Calculating the training and test accuracy scores for model.

In [None]:
acc_train = model.score(X_train, y_train)
acc_test = model.score(X_test, y_test)

print("Training Accuracy:", round(acc_train, 4))
print("Validation Accuracy:", round(acc_test, 4))

![10.png](attachment:10.png)

let's make a confusion matrix to see how our model is making its correct and incorrect predictions.


In [None]:
# Plot confusion matrix
ConfusionMatrixDisplay.from_estimator(model, X_test, y_test)

![11.png](attachment:11.png)

Classification report

This matrix is a great reminder of how imbalanced our data is, and of why accuracy isn't always the best metric for judging whether or not a model is giving us what we want. After all, if 95% of the companies in our dataset didn't go bankrupt, all the model has to do is always predict {"bankrupt": False}, and it'll be right 95% of the time. The accuracy score will be amazing, but it won't tell us what we really need to know.

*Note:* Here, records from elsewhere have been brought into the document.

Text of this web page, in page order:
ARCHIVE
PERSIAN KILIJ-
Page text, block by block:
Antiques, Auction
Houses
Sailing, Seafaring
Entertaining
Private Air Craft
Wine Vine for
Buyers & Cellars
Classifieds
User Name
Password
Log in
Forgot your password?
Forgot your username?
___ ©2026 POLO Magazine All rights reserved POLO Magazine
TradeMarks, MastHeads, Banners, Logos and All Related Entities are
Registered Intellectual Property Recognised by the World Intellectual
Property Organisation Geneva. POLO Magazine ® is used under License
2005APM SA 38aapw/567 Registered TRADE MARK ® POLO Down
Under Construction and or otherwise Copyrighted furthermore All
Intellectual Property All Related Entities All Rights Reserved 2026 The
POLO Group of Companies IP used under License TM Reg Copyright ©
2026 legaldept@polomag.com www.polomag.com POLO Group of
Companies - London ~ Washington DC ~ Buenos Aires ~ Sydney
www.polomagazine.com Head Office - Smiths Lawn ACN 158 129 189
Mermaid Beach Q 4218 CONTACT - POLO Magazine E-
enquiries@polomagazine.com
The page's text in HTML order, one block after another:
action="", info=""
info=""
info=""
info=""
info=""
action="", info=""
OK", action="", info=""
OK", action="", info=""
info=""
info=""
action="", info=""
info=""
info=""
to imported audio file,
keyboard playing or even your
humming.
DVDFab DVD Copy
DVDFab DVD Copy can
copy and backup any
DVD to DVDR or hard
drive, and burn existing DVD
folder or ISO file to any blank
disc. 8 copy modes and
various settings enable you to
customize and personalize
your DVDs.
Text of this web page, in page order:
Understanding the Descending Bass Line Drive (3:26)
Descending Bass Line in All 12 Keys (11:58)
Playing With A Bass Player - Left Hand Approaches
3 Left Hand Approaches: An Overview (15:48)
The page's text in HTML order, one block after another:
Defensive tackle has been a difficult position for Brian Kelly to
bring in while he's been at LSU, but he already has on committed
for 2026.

Instead, we can evaluate our model using two new metrics: precision and recall. The precision score is important when we want our model to only predict that a company will go bankrupt if its very confident in its prediction. The recall score is important if we want to make sure to identify all the companies that will go bankrupt, even if that means being incorrect sometimes.
Let's start with a report we can create with scikit-learn to calculate both metrics.

In [None]:
# Print classification report
print(classification_report(y_test, model.predict(X_test)))

![12.png](attachment:12.png)

![15.png](attachment:15.png)

Creating an interactive dashboard that shows how company profit and losses change in relationship to our model's probability threshold. Starting with the make_cnf_matrix function, which should calculate and print profit/losses, and display a confusion matrix. Then creating a FloatSlider thresh_widget that ranges from 0 to 1. Finally combining our function and slider in the interact function.

In [None]:
def make_cnf_matrix(threshold):
    y_pred_proba = model.predict_proba(X_test)[:, -1]
    y_pred = y_pred_proba > threshold
    conf_matrix= confusion_matrix(y_test, y_pred)
    tn, fp, fn, tp = conf_matrix.ravel()
    print(f"Profit:€{tp * 100_000_000}")
    print(f"Losses:€{fp * 250_000_000}")
    ConfusionMatrixDisplay.from_predictions(y_test, y_pred, colorbar=False)

thresh_widget = widgets.FloatSlider(min=0, max=1, value=0.5, step=0.05)

interact(make_cnf_matrix, threshold=thresh_widget);

![16.png](attachment:16.png)

Related to the model we can focus on precision or recall.